Revue de presse

UNE FEMME FRANÇAISE

Le Dauphiné Libéré, Grenoble
Samedi 17 mars 2012.

Pour sa nouvelle création Natacha Dubois a choisi d’évoquer l’histoire d’une de ces femmes dont on ne parle jamais, celle dont “on cultive l’oubli”, ces Françaises tondues à la libération et condamnées pour collaboration. Le texte signé Flora Donars s’applique à esquisser un parcours intime et singulier. Il nous propose de découvrir “Juliette R.” en suivant dans ses suppositions une jeune fille qui s’interroge sur une vieille femme aperçue dans son enfance et dont elle retrace peu à peu l’existence en ouvrant de mystérieuses boîtes remplies de souvenirs. Sur le plateau, ceux-ci s’incarnent à travers une danseuse qui, accompagnée d’un musicien, nous entraîne dans les dédales de la mémoire, faisant surgir des bribes d’instants qui vont dévoiler la vérité.
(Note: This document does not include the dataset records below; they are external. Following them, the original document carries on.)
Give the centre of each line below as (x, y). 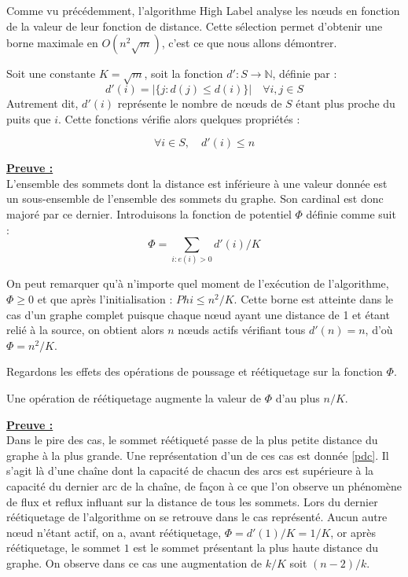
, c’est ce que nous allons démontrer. (249, 43)
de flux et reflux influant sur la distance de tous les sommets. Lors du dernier (192, 501)
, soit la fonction (184, 74)
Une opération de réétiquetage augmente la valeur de (134, 398)
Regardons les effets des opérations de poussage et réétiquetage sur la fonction (195, 371)
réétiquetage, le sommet (64, 548)
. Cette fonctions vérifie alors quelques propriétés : (179, 118)
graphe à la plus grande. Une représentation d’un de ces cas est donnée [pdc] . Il (198, 455)
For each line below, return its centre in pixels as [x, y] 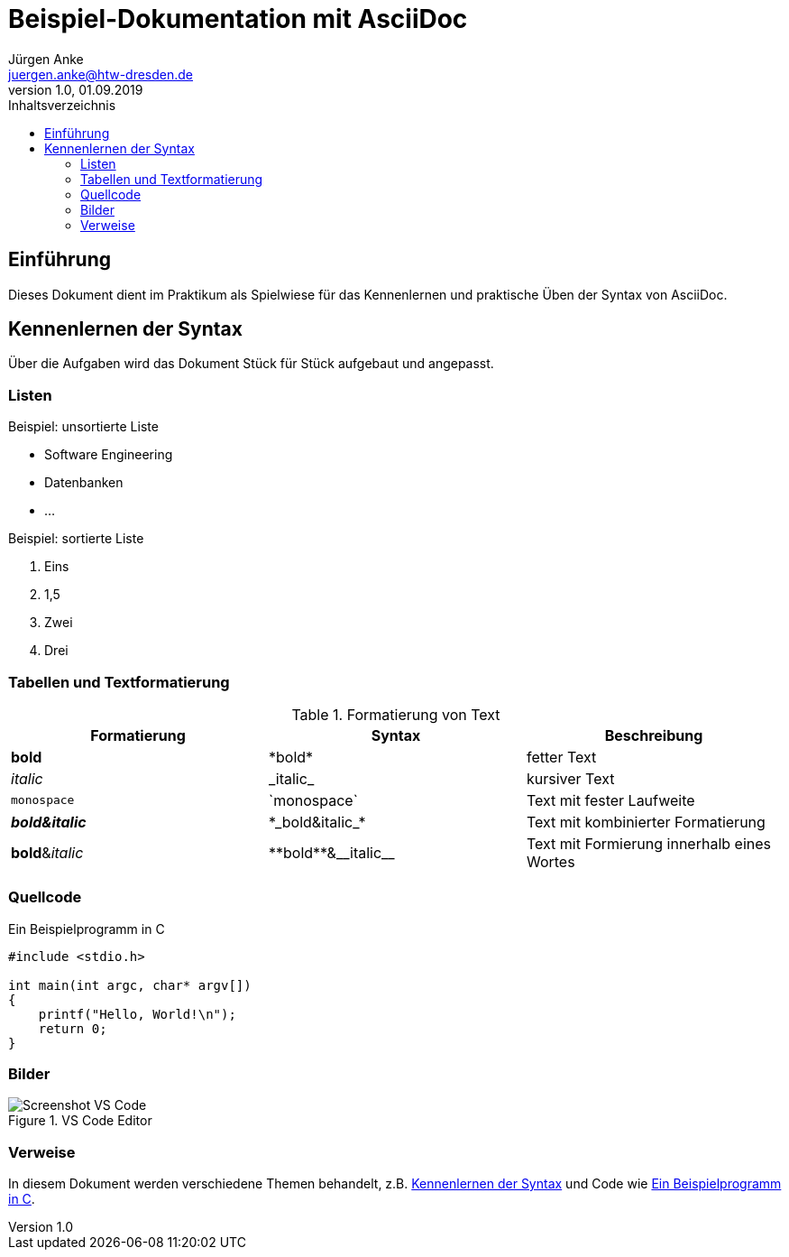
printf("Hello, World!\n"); [137, 1014]
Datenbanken [84, 483]
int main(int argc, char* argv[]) [130, 985]
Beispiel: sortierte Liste [76, 539]
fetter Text [561, 757]
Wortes [550, 861]
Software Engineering [109, 455]
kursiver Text [570, 778]
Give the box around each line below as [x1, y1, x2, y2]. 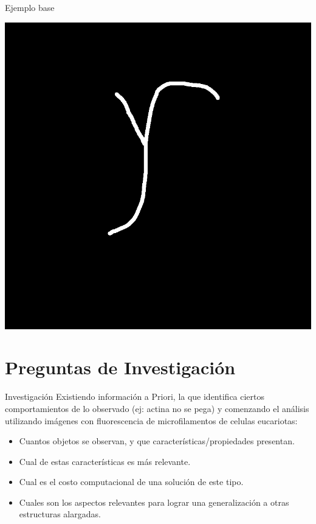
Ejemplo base [5, 1, 55, 13]
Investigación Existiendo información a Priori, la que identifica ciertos [5, 390, 265, 403]
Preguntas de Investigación [5, 355, 236, 380]
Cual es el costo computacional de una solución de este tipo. [19, 475, 244, 488]
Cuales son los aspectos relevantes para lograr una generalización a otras [19, 495, 289, 508]
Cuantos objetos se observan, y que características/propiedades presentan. [19, 435, 295, 447]
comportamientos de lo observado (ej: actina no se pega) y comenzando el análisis [5, 402, 309, 414]
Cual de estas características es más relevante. [19, 455, 191, 467]
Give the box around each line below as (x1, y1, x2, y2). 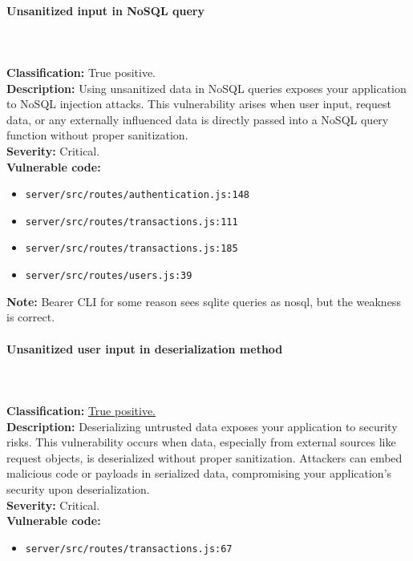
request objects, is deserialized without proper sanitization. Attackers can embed (6, 449, 403, 466)
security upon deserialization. (6, 480, 150, 497)
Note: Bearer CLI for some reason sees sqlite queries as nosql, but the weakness (6, 293, 401, 309)
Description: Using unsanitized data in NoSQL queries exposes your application (6, 79, 407, 96)
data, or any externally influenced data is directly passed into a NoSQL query (6, 111, 389, 127)
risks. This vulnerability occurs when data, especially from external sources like (6, 434, 396, 450)
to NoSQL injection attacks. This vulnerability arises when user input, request (6, 95, 391, 112)
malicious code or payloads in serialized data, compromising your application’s (6, 465, 392, 482)
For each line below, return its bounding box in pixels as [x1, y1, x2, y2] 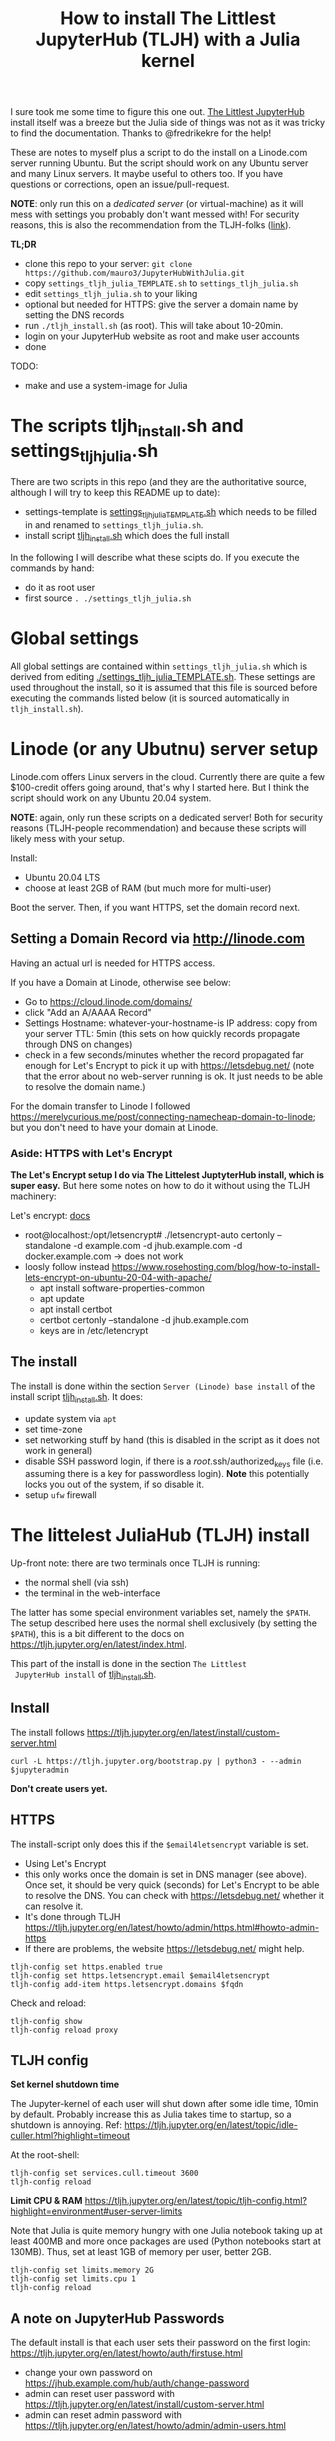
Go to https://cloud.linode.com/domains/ [24, 995, 193, 1007]
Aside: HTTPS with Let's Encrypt [10, 1146, 173, 1160]
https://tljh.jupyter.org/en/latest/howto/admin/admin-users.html [24, 2420, 287, 2432]
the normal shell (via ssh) [24, 1577, 130, 1589]
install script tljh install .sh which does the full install [24, 530, 230, 544]
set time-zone [24, 1423, 83, 1435]
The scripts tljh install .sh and [10, 415, 244, 441]
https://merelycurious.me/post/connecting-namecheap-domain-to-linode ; [10, 1110, 317, 1122]
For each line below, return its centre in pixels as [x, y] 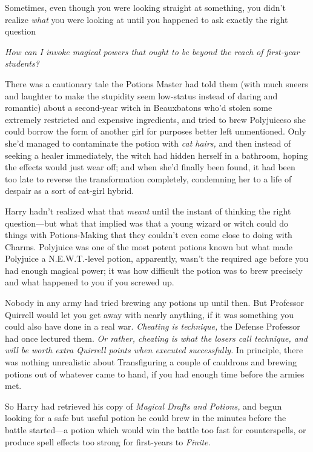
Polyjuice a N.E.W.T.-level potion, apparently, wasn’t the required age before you [157, 258]
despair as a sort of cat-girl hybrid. [70, 191]
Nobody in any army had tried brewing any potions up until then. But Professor [155, 303]
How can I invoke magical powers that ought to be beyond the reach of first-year [152, 51]
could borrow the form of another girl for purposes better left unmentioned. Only [156, 131]
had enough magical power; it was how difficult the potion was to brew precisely [154, 270]
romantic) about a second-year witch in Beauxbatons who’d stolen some [139, 108]
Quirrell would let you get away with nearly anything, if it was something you [150, 314]
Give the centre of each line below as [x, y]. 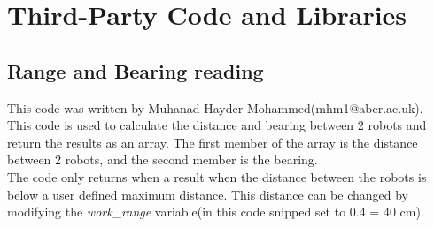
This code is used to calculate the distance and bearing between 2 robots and [217, 125]
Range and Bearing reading [136, 70]
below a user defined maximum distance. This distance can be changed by [208, 194]
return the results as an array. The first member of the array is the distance [213, 142]
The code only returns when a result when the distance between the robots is [217, 176]
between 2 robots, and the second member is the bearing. [163, 159]
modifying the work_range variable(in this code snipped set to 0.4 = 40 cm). [216, 212]
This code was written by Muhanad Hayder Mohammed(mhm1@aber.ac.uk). [215, 107]
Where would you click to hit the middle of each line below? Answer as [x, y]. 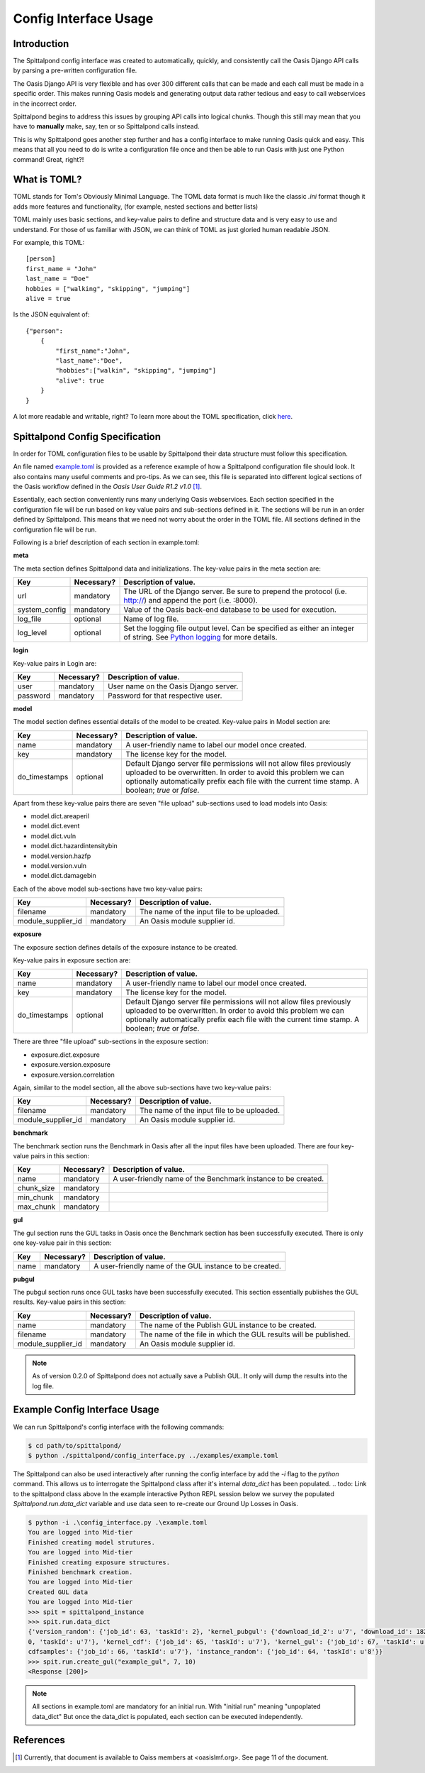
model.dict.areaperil [60, 816]
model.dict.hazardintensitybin [74, 846]
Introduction [41, 44]
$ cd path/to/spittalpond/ [75, 1445]
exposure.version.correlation [73, 1075]
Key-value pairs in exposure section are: [72, 960]
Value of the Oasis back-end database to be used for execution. [230, 610]
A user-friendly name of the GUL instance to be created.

UNE INVITATION A S’INTERROGER SANS A PRIORI SUR UN EPISODE ENCORE TABOU DE NOTRE HISTOIRE

Une vérité qui se construit comme un puzzle à travers une succession de scènes, légères ou poignantes, brutales parfois dans leur intensité visuelle, auxquelles guitare électrique et percussions donnent une force supplémentaire. Cette construction, mais aussi le dialogue entre les disciplines, ainsi que les échos de “Roméo et Juliette” qui ponctuent la pièce, placent judicieusement le public en position de témoin, ou d’enquêteur, face à un cortège de flash-back qui l’émeuvent et l’interpellent. Ainsi sans porter de jugement, sans victimisation ni mise en accusation, ce spectacle invite le public à une cheminement pour s’interroger sans a priori sur un épisode encore tabou de notre histoire.

Annabelle Brot

JULIETTE SANS ROMÉO

Le petit bulletin Article publié le Lundi 19 mars 2012 (Petit Bulletin n°836)
mis à jour le Vendredi 30 mars 2012

Théâtre / Pour sa nouvelle création, Natacha Dubois, que l’on avait découverte en 2009 avec un efficace Pour en finir avec le jugement de Dieu sur Antonin Artaud, développe toujours une esthétique très rock (la présence sur scène à chaque fois de musiciens), et une approche du théâtre réfléchie et intéressante. À savoir porter sur le plateau non pas une simple pièce, mais un véritable propos. La metteuse en scène a ainsi composé un spectacle autour de la figure de Juliette R, femme tondue après la Seconde Guerre mondiale pour un amour jugé immoral avec un Allemand. Pour cela, elle a demandé à l’auteure Flora Donars d’écrire un texte autour de cette histoire, en la mêlant à celle de Roméo et Juliette, de Shakespeare. Partir d’un fait et tirer le fil pour évoquer le destin de cette femme (qui a véritablement existé) et la période extrêmement tendue et violente de l’après-guerre : le pari était audacieux. Et visuellement, la scénographie, avec cet astucieux mur fait de plusieurs boîtes comme autant de coffres à trésors et souvenirs, illustre parfaitement la vie décousue de Juliette R, et le silence qui a dû être le sien sur une partie de sa vie. Pourtant, à une semaine de la première, le résultat, volontairement fragmentaire et chargé en images, n’arrivait pas encore à rassembler tous les morceaux du puzzle pour faire sens. Laissons-lui donc le temps de se solidifier, car paradoxalement, tous les ingrédients semblent réunis pour une chouette aventure théâtrale.
AM

Critique, deuxième ! / Nous avons finalement revu le spectacle le jeudi 29 mars, soit quinze jours après la première tentative à laquelle nous avions été conviés. Un nouvel essai qui a infirmé nos réticences et amplement validé nos supputations lâchées en fin d’article : oui, Juliette R est une chouette aventure théâtrale. Les morceaux du puzzle ont été rassemblés, les nombreuses images (dont certaines puissantes, comme lorsqu’une danseuse campant Juliette R marche sur les pointes entre les cris de la foule) font maintenant sens, s’articulant habilement à l’intérieur de ce récit nourri de zooms sur les différentes parties de la vie de la protagoniste – son premier voyage en Italie après ses années de prison, son ressenti devant les images de la chute du mur… Une proposition atypique et – surtout – audacieuse, traitant avec finesse (par le biais de l’intime donc) d’un sujet on ne peut plus délicat.